NIPS 2017
Mon Dec 4th through Sat the 9th, 2017 at Long Beach Convention Center
Paper ID: 1973 Tractability in Structured Probability Spaces

### Reviewer 1

This paper looks at the problem of representing simple routes on a graph as a probability distribution using Probabilistic Sentential Decision Diagrams (PSDDs). Representing a complex structure such as a graph is difficult, and the authors transform the problem by turning a graph into a Boolean circuit where it is straightforward to perform inference, and as an experiment, use their method on a route prediction method for San Francisco taxi cabs, where it beats two baselines. PSDDs refer to a framework that represents probability distributions over structured objects through Boolean circuits. Once the object is depicted as a Boolean circuit, it becomes straightforward to parameterize it. More formally, PSDD’s are parameterized by including a distribution over each or-gate, and PSDD’s can represent any distribution (and under some conditions, this distribution is unique). The authors focus on the specific problem of learning distributions over simple routes — those that are connected and without cycles. The advantage of SDD circuits is that they have been shown to work on graphs that would be computationally expensive to model with Bayesian nets. With large maps, tractability is still a problem with PSDDs, and the authors do this by considering hierarchical approximations; they break up the map into hierarchies so that representing distributions is polynomial when constraining the size of each region to be a certain size. The paper is well-written, and the authors define PSDD's clearly and succinctly. To me, the results of the paper seems incremental -- the authors apply an existing representation method to graphs, and after some approximations, apply the existing inference techniques. Additionally, the paper spends a couple of pages listing theorems, which appear to be basic algorithmic results. Additionally, I'm not convinced by the baselines chosen for the experiment. For a task of predicting edges given a set of previous edges, the baselines are a naive model which only looks at frequencies and a Markov model that only considers the last edge used. I imagine a deep learning approach or even a simple probabilistic diagram could've yielded more interesting and comparable results. Even if these would require more time to train, it would be valuable to compare model complexity in addition to accuracy.

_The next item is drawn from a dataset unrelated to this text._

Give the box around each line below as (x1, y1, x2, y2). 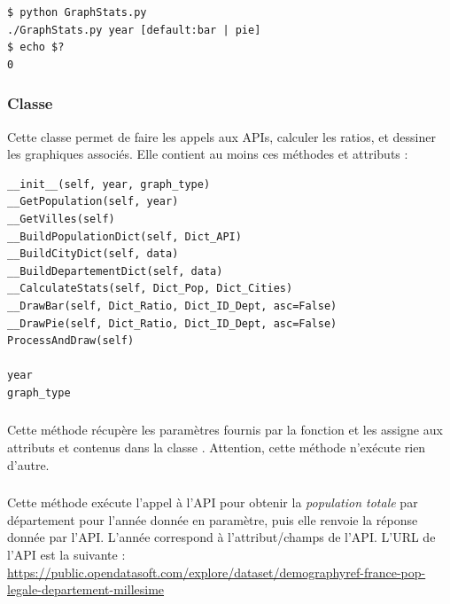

I would need to see more experiments to be convinced by the approach.

### Reviewer 2

The authors develop a hierarchical version of a probabilistic sequential decision diagrams (PSDD) in the context of describing distributions over routes in a discrete graph, which are represented by binary random variables on the graph edges. Because valid paths without loops are represented as functions of all the edges in a path, a naive graphical model representation would have high treewidth. PSDDs can represent distributions on structured binary spaces more efficiently, but still have difficulty scaling to realistic situations. The authors propose segmenting the problem in a hierarchy of problems, represented both sub-problems and the overall structure by separate PSDDs, allowing the authors to scale to real-world sized problems (e.g. the financial district of San Francisco). The authors rely on some special structure of simple path-finding to make their approach tractable (e.g. the simple-route limitation which 2^|B_i| to |B_i|^2). Thm 4 and Prop 1 provide some guidance to the validity of the underlying assumptions, but in practice they may be hard to evaluate on really difficult problems (as always, I guess). I feel like the Markov model is not a very fair comparison -- as the author say, it does not incorporate destination information. A comparison to route-planning heuristics that are used in practice would have been more appropriate, but I'm afraid I'm not familiar enough with the field to make concrete suggestions. Despite these minor shortcomings, I think the paper is well-written and the idea interesting enough to be of general interest, and I recommend acceptance.

### Reviewer 3

The paper introduced hierarchical Probabilistic Sentential Decision Diagram and studied its performance in route prediction. It shows how introducing the hierarchical idea preserves the properties of SDD and the improvement in route prediction. It also presents why this hierarchical PSDD enjoys more efficient computation compared to probabilistic graphical models -- due to its efficiency in describing feasible combinatorial structures. The paper is overall quite nice except it only presented an illustration of hierarchical PSDD on one example dataset/task. Would be helpful to see if this advantage persists through other datasets. Another question is how computation cost of hierarchical PSDD compares of the original PSDD. Given a more flexible model (hierarhical), the computation cost would probably be higher -- but how much higher is interesting to know. ---------------------- After author rebuttal: Many thanks for the rebuttal from the authors. They do clarify. My scores remain the same though. Thanks!